What is needed is an exact repetition of the lines from the first one in the data through the line with "been practicing medicine", with no pictures.

--- Extracted information Enclosed Below ---

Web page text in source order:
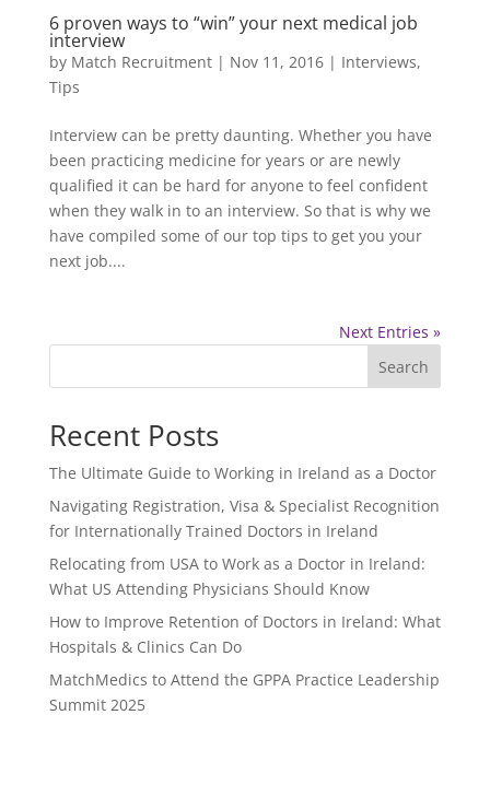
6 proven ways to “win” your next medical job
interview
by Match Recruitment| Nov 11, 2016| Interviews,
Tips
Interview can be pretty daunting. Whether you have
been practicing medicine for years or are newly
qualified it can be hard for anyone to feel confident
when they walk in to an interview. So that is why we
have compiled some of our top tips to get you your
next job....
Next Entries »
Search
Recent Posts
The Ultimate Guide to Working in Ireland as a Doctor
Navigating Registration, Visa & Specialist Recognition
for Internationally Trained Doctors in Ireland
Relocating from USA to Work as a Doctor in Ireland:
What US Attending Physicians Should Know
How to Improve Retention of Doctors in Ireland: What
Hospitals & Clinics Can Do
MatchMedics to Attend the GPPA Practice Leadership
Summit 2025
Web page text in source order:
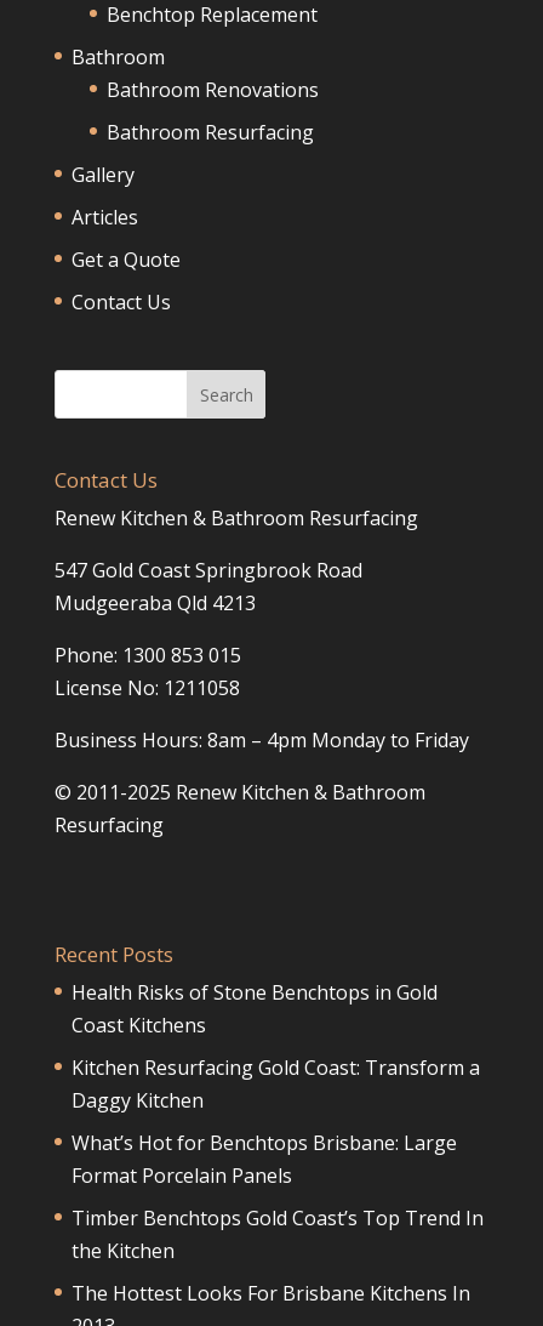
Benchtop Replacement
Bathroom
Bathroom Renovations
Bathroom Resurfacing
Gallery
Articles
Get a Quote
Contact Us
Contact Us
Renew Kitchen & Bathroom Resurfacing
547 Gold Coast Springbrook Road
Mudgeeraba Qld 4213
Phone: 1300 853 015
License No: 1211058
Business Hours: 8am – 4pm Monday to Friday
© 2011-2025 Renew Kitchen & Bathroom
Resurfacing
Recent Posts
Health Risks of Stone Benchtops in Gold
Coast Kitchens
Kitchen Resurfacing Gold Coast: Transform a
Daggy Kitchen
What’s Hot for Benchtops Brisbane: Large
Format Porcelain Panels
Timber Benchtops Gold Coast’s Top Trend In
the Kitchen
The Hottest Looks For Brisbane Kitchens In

--- End of Enclosed Extracted information ---

Task output:
Web page text in source order:
6 proven ways to “win” your next medical job
interview
by Match Recruitment| Nov 11, 2016| Interviews,
Tips
Interview can be pretty daunting. Whether you have
been practicing medicine for years or are newly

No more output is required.